What it frustrates the Western tourists and visitors is the heat and dust, the scorching sun of summer, what it bewilders them is the poverty and hunger of the people and above all, the beggars crowding the temple space and it is true of that as and when we go through the lines.

With a bowl into the hands of hers, she lies sitting at some nook and corner, expecting the merciful eyes to fall upon. Seeing them, we feel it within if they have none to look after. Is the old age like this? How is our old stage of life? The old age homes we have never thought about painfully. Can the old be left to the footpaths?

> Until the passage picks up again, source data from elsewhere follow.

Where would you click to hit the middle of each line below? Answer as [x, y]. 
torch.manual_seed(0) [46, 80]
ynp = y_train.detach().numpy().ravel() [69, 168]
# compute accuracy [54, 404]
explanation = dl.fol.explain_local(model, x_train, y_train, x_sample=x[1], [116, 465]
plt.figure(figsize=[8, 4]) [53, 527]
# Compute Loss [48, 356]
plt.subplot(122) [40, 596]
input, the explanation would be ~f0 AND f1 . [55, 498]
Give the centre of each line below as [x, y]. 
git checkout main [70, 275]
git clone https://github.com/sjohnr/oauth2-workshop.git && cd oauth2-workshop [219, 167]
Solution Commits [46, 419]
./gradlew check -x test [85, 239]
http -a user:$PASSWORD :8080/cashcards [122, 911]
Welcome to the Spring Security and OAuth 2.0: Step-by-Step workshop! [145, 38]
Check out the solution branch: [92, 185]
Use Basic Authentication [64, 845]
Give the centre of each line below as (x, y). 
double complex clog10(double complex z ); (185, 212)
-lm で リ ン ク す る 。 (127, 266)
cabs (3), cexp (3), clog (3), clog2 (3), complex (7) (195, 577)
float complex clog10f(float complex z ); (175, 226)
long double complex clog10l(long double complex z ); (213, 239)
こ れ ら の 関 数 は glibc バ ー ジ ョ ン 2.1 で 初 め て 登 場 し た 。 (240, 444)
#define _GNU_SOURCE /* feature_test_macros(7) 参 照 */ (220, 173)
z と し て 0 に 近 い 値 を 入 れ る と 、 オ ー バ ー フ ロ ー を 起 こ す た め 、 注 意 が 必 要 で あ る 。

Without serving them, can we find God? Why has it been said, Service to man is service to God? The story of life is strange. We doubt if we are really good sons and daughters. Why do we force them to take to the footpaths? Are they of the footpaths? Is man of the footpath? How the scenes, changing scenes of life? How our characters? Who the director? Whose is this direction? How the drama of our life? But we should not forget our ideal, morality, value and standard. It is value and meaning which but always remind us of our duty to family, society and nation. Where is dharma? Dharma is in karma too. What it has been lotted is not the talk, but we need to do. How should it be our action? Let us learn to serve too. God is not only in dhams. God is not only in pilgrimages and visits to shrines. He is in our heart and soul; in our good action.